◆ **What you will do**: Nothing but the records beneath, reproduced exactly, should appear in the answer.

◆ **Records**:
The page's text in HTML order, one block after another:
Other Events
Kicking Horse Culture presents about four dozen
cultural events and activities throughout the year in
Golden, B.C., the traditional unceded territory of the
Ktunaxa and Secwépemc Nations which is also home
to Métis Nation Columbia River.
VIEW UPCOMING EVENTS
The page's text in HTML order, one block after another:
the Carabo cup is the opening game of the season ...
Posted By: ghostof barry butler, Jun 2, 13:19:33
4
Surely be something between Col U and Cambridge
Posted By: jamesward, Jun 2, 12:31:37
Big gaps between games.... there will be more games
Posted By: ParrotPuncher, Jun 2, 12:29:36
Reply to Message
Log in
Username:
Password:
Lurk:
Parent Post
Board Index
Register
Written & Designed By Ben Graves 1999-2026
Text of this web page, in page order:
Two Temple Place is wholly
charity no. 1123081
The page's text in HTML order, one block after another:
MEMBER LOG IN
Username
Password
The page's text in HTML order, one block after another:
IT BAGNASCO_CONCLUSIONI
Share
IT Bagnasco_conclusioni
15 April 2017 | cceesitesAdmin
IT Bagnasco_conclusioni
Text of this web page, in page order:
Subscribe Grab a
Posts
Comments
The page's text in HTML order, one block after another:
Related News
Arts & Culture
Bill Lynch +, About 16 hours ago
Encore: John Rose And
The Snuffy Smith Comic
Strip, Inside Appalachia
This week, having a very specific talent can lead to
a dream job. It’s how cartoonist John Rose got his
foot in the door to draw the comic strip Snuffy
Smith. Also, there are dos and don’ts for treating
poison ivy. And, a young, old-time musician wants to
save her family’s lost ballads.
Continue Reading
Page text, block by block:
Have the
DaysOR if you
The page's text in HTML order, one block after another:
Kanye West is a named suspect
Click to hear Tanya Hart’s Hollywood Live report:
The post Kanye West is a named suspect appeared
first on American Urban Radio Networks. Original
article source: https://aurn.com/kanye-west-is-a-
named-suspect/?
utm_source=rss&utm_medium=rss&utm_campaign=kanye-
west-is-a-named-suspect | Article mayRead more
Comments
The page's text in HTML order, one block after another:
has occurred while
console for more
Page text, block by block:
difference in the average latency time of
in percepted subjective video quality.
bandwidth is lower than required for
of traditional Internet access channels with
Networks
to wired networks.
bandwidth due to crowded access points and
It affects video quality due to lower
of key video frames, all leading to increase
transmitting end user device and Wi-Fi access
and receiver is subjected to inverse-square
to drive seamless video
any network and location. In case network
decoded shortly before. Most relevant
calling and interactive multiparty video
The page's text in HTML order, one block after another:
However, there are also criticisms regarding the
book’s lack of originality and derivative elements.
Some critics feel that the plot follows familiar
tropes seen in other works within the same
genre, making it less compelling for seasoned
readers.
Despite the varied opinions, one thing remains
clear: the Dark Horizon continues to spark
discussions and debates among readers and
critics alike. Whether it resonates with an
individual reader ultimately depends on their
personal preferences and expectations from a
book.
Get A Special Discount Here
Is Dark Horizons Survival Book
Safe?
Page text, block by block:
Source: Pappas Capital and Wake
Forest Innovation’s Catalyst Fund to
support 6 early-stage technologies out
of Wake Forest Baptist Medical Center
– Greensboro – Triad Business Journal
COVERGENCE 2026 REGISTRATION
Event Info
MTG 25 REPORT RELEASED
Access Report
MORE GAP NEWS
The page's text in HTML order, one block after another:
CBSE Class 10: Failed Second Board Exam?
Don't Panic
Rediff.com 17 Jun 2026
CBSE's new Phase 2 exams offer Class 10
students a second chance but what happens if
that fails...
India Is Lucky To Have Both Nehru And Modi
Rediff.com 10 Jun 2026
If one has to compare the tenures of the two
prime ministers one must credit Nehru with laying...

◆ **Response to the exercise**:
The page's text in HTML order, one block after another:
Other Events
Kicking Horse Culture presents about four dozen
cultural events and activities throughout the year in
Golden, B.C., the traditional unceded territory of the
Ktunaxa and Secwépemc Nations which is also home
to Métis Nation Columbia River.
VIEW UPCOMING EVENTS
The page's text in HTML order, one block after another:
the Carabo cup is the opening game of the season ...
Posted By: ghostof barry butler, Jun 2, 13:19:33
4
Surely be something between Col U and Cambridge
Posted By: jamesward, Jun 2, 12:31:37
Big gaps between games.... there will be more games
Posted By: ParrotPuncher, Jun 2, 12:29:36
Reply to Message
Log in
Username:
Password:
Lurk:
Parent Post
Board Index
Register
Written & Designed By Ben Graves 1999-2026
Text of this web page, in page order:
Two Temple Place is wholly
charity no. 1123081
The page's text in HTML order, one block after another:
MEMBER LOG IN
Username
Password
The page's text in HTML order, one block after another:
IT BAGNASCO_CONCLUSIONI
Share
IT Bagnasco_conclusioni
15 April 2017 | cceesitesAdmin
IT Bagnasco_conclusioni
Text of this web page, in page order:
Subscribe Grab a
Posts
Comments
The page's text in HTML order, one block after another:
Related News
Arts & Culture
Bill Lynch +, About 16 hours ago
Encore: John Rose And
The Snuffy Smith Comic
Strip, Inside Appalachia
This week, having a very specific talent can lead to
a dream job. It’s how cartoonist John Rose got his
foot in the door to draw the comic strip Snuffy
Smith. Also, there are dos and don’ts for treating
poison ivy. And, a young, old-time musician wants to
save her family’s lost ballads.
Continue Reading
Page text, block by block:
Have the
DaysOR if you
The page's text in HTML order, one block after another:
Kanye West is a named suspect
Click to hear Tanya Hart’s Hollywood Live report:
The post Kanye West is a named suspect appeared
first on American Urban Radio Networks. Original
article source: https://aurn.com/kanye-west-is-a-
named-suspect/?
utm_source=rss&utm_medium=rss&utm_campaign=kanye-
west-is-a-named-suspect | Article mayRead more
Comments
The page's text in HTML order, one block after another:
has occurred while
console for more
Page text, block by block:
difference in the average latency time of
in percepted subjective video quality.
bandwidth is lower than required for
of traditional Internet access channels with
Networks
to wired networks.
bandwidth due to crowded access points and
It affects video quality due to lower
of key video frames, all leading to increase
transmitting end user device and Wi-Fi access
and receiver is subjected to inverse-square
to drive seamless video
any network and location. In case network
decoded shortly before. Most relevant
calling and interactive multiparty video
The page's text in HTML order, one block after another:
However, there are also criticisms regarding the
book’s lack of originality and derivative elements.
Some critics feel that the plot follows familiar
tropes seen in other works within the same
genre, making it less compelling for seasoned
readers.
Despite the varied opinions, one thing remains
clear: the Dark Horizon continues to spark
discussions and debates among readers and
critics alike. Whether it resonates with an
individual reader ultimately depends on their
personal preferences and expectations from a
book.
Get A Special Discount Here
Is Dark Horizons Survival Book
Safe?
Page text, block by block:
Source: Pappas Capital and Wake
Forest Innovation’s Catalyst Fund to
support 6 early-stage technologies out
of Wake Forest Baptist Medical Center
– Greensboro – Triad Business Journal
COVERGENCE 2026 REGISTRATION
Event Info
MTG 25 REPORT RELEASED
Access Report
MORE GAP NEWS
The page's text in HTML order, one block after another:
CBSE Class 10: Failed Second Board Exam?
Don't Panic
Rediff.com 17 Jun 2026
CBSE's new Phase 2 exams offer Class 10
students a second chance but what happens if
that fails...
India Is Lucky To Have Both Nehru And Modi
Rediff.com 10 Jun 2026
If one has to compare the tenures of the two
prime ministers one must credit Nehru with laying...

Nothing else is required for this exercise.